An ellipsoid centered at the origin, with semi-axes of lengths $10, 15, 30$ along the $x, y, z$ directions, is cut by a plane whose equation is $x + 3 y + 2 z = 40 $
The intersection of the ellipsoid and the plane is an ellipse. Find the coordinates of its center and its semi-axes (as $3D$ vectors).
My attempt:
The given plane can be parameterized and points on it can be expressed explicity in terms of two spanning vectors. Then this vector is used in the equation of the ellipsoid to generate an implicit equation in the two coordinates of the planar points. However, I was not able to proceed with that idea. Are there simpler ways to deal with this problem?
Edit:
I followed the suggestion of Intelligenti pauca, outlined in his comment below.

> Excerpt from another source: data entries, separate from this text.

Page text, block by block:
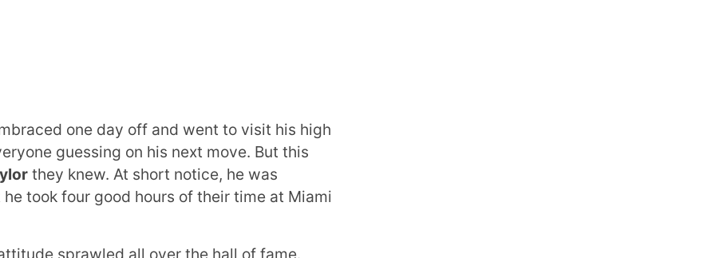
one day off and went to visit his high
guessing on his next move. But this
they knew. At short notice, he was
took four good hours of their time at Miami
attitude sprawled all over the hall of fame.
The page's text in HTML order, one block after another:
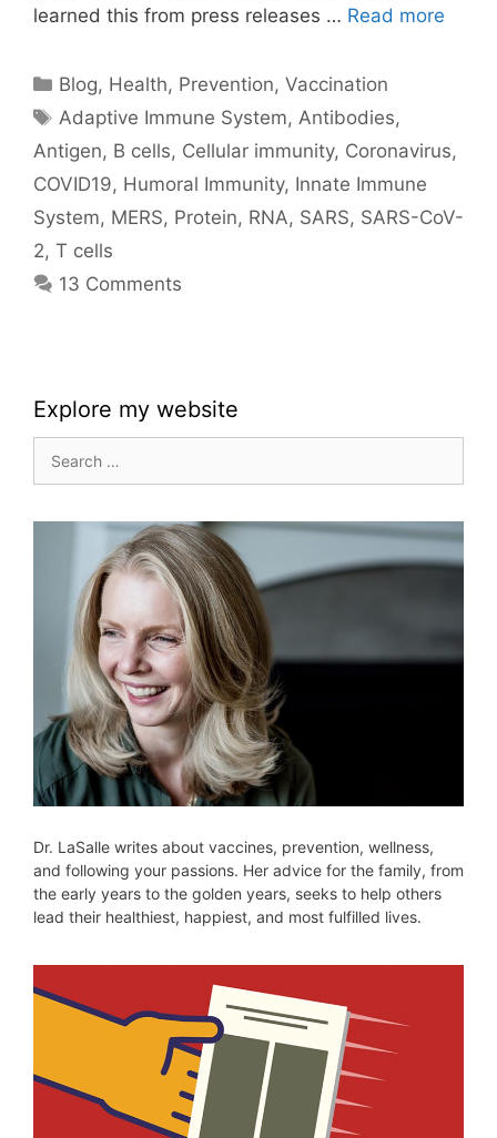
learned this from press releases … Read more
Categories
Blog, Health, Prevention,Vaccination
Tags
Adaptive Immune System, Antibodies,
Antigen, B cells, Cellular immunity, Coronavirus,
COVID19, Humoral Immunity, Innate Immune
System, MERS, Protein, RNA, SARS, SARS-CoV-
2, T cells
13 Comments
Explore my website
for:
Dr. LaSalle writes about vaccines, prevention, wellness,
and following your passions. Her advice for the family, from
the early years to the golden years, seeks to help others
lead their healthiest, happiest, and most fulfilled lives.
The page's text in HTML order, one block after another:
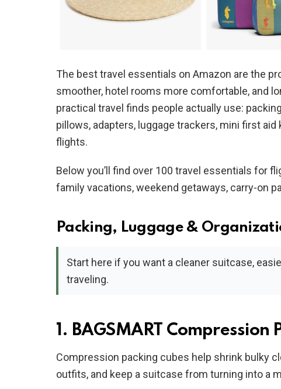
The best travel essentials on Amazon are the
smoother, hotel rooms more comfortable, and
practical travel finds people actually use:
pillows, adapters, luggage trackers, mini first
flights.
Below you’ll find over 100 travel essentials for
family vacations, weekend getaways, carry-on
Packing, Luggage &
Start here if you want a cleaner suitcase,
traveling.
1. BAGSMART Compression
Compression packing cubes help shrink bulky
outfits, and keep a suitcase from turning into a

First, I transformed the given ellipsoid into the unit sphere. The given ellipsoid equation is
$ r^T Q r = 1 $
where $Q = \begin{bmatrix} \dfrac{1}{10^2} && 0 && 0 \\ 0 && \dfrac{1}{15^2} && 0 \\ 0 && 0 && \dfrac{1}{30^2} \end{bmatrix} $
So I defined the transformation as follows:
$ Q^{1/2} r = r' $
Then I would have
$ r'^T r' = 1 $
From the above,
$ r = Q^{-1/2} r' $
i.e. $ x = 10 x', y = 15 y' , z = 30 z' $
Substitute that into the plane equation, then
$10 x' + 45 y' + 60 z' = 40 $
Let $\hat{n}$ be the unit normal vector to this plane, then
$ \hat{n} = \dfrac{ (2, 9, 12) }{\sqrt{229} } $
Next, I want to find the equation of the circle of intersection of this plane with the unit sphere.
The center of the circle of intersection is away from the origin a distance $d$ where
$ d= \dfrac{40}{\sqrt{ 10^2 + 45^2 + 60^2 } } = \dfrac{8}{\sqrt{229} } $
And this means the center of the circle of intersection is at
$ C = d \hat{n} = \dfrac{ ( 16, 72, 96 ) }{ 229 } $
The radius of the circle is $r$ which is given by
$ r = \sqrt{1 - d^2} = \dfrac{\sqrt{165}}{\sqrt{229}} $
Two orthogonal unit vector which are orthogonal to $ n = (10, 45, 60) $ are
$ u_1 = \dfrac{(0, 4,-3)}{5} $
and
$ u_2 = \hat{n} \times u_1 = \dfrac{ (-75, 6, 8) }{5 \sqrt{229}} $
Now the equation of the circle is
$P(t) = C + r \ u_1 \ \cos t + r \ u_2 \ \sin t $
Now, we're ready to find the equation of the intersection ellipse by scaling back,
$ E(t) = Q^{-1/2} P(t) = Q^{-1/2} C + r \ Q^{-1/2} u_1 \ \cos t + r \ Q^{-1} u_2 \ \sin t $
And this evaluates to,
$ E(t) = \dfrac{ (160, 1080, 2880) }{229} + \sqrt{\dfrac{165}{229}} (0, 12, -18) \ \cos t + \dfrac{\sqrt{165}}{229} ( -150, 18, 48 ) \ \sin t $
This is the equation of the ellipse in terms of conjugate semi-axes. And now I need to find the semi-axes of the ellipse. For that, let
$ C_e = \dfrac{ (160, 1080, 2880) }{229} $
$ v_1 = \sqrt{\dfrac{165}{229}} (0, 12, -18) $
$ v_2 = \dfrac{\sqrt{165}}{229} ( -150, 18, 48 ) $
So the equation of the ellipse is
$ E(t) = C_e + v_1 \ \cos t + v_2 \ \sin t $
Note that $v_1$ is not orthogonal to $v_2$.
This is how I proceeded:
Set $t = t' + t_0$, and substitute that into the above expression.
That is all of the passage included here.